#### [Aim of the exercise]
Scan the entries below for "soziale" and copy each line that holds it.

START Available records

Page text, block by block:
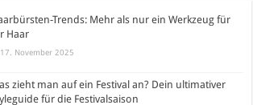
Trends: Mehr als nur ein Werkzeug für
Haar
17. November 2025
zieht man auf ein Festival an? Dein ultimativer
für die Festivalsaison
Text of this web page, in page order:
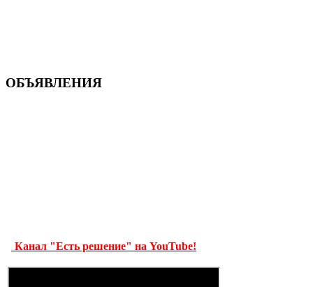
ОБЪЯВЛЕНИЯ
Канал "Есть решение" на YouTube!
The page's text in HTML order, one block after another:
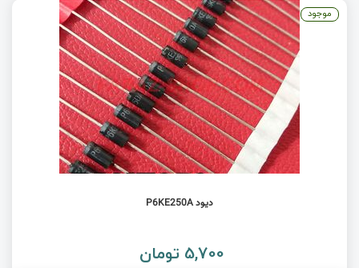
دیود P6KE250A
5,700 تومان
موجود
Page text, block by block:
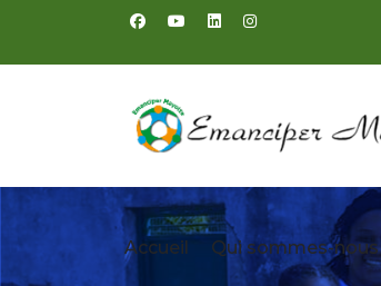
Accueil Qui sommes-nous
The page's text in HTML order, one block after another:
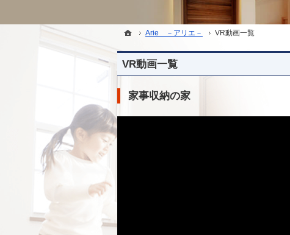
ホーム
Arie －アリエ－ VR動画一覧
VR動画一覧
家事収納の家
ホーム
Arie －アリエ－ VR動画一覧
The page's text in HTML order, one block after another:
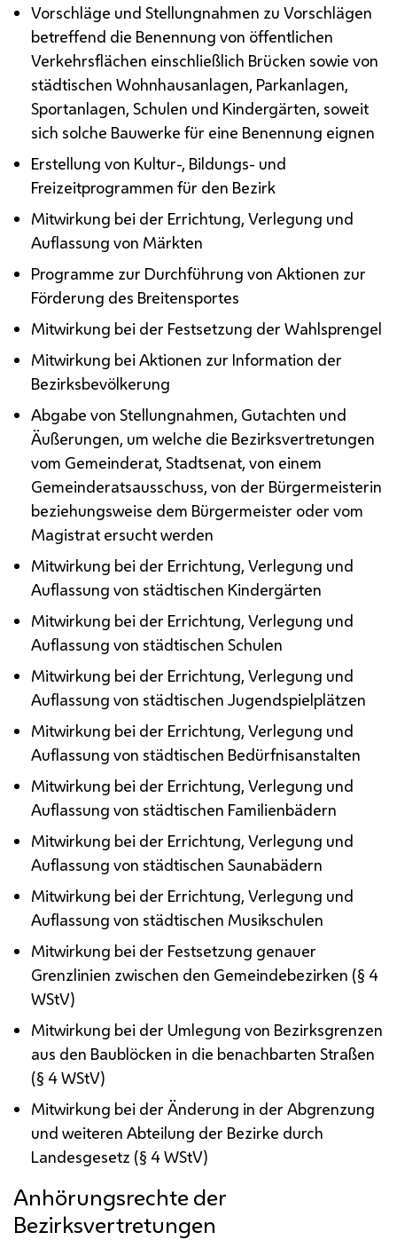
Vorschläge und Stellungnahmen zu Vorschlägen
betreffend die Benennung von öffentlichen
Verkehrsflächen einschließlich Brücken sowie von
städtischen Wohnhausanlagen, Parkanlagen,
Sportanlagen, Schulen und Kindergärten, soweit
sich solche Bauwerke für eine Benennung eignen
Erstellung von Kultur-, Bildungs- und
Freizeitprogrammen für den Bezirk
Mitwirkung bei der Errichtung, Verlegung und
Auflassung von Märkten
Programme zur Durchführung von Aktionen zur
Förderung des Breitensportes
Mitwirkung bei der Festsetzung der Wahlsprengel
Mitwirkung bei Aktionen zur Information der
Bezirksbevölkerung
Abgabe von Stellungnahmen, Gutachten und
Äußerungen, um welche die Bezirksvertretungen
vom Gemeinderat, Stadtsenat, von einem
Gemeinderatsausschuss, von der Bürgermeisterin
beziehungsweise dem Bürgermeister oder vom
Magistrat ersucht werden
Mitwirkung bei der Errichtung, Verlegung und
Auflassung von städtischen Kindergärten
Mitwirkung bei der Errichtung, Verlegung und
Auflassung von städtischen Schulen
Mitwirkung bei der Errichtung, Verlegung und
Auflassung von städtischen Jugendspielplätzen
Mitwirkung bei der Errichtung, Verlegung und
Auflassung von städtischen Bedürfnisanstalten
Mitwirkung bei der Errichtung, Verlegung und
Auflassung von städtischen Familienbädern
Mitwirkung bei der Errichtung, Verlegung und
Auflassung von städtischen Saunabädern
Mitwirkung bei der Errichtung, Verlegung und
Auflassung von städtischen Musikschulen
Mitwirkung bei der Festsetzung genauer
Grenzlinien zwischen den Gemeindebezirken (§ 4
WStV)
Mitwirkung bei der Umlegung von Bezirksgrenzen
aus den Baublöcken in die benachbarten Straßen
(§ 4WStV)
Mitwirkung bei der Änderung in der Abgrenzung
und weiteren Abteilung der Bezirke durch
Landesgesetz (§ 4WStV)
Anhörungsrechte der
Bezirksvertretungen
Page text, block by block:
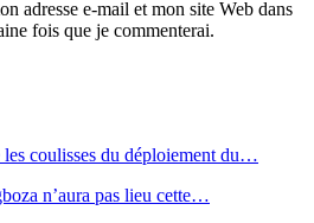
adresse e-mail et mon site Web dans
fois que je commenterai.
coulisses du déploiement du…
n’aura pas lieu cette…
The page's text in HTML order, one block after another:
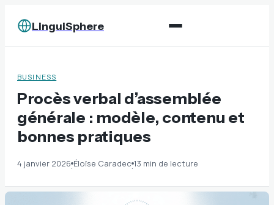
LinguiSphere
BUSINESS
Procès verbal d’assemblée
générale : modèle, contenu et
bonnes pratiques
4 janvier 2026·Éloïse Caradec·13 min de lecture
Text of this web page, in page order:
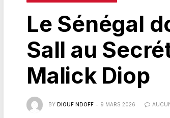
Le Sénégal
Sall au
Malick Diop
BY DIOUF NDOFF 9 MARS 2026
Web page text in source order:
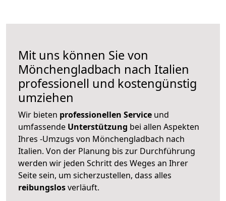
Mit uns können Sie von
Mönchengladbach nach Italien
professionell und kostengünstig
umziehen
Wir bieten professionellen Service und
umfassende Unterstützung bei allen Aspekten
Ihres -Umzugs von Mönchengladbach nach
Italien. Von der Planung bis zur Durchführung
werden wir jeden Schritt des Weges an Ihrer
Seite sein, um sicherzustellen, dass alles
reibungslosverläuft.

END Available records
START Available records

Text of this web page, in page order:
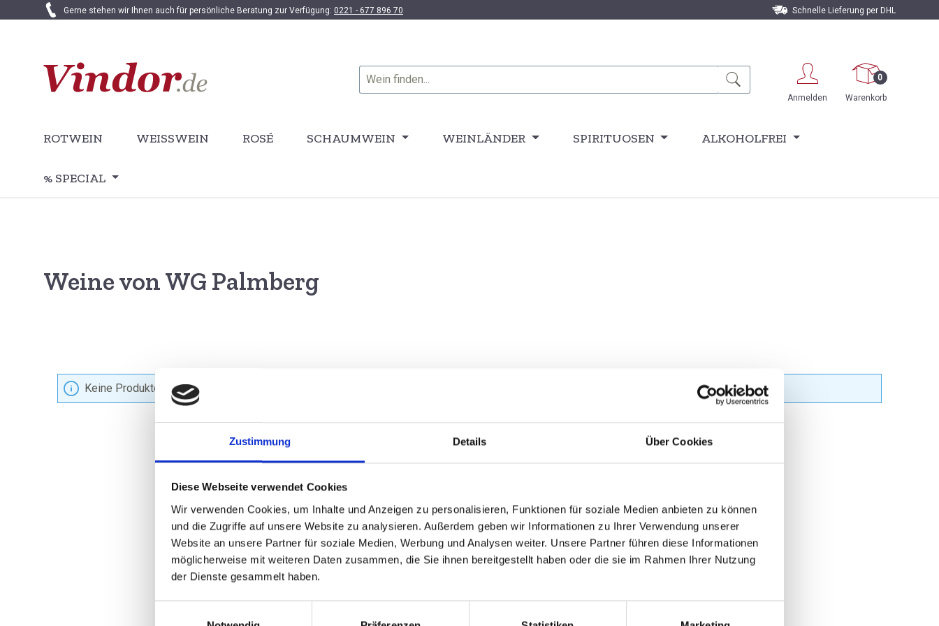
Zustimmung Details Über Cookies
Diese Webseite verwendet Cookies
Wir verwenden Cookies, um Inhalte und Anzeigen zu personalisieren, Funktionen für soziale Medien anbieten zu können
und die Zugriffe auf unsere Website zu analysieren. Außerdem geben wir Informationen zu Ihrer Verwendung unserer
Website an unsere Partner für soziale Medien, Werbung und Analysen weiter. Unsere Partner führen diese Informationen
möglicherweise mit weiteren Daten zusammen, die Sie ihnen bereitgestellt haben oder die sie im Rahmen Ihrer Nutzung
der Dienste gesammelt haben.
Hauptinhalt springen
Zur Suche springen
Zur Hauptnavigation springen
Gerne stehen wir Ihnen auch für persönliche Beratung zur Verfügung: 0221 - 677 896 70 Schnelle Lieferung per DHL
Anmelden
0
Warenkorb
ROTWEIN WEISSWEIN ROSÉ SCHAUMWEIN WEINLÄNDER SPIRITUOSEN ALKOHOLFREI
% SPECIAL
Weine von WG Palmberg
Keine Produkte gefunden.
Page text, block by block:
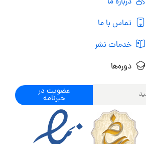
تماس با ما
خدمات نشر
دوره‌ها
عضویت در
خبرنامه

END Available records

#### [Your solution]
Wir verwenden Cookies, um Inhalte und Anzeigen zu personalisieren, Funktionen für soziale Medien anbieten zu können
Website an unsere Partner für soziale Medien, Werbung und Analysen weiter. Unsere Partner führen diese Informationen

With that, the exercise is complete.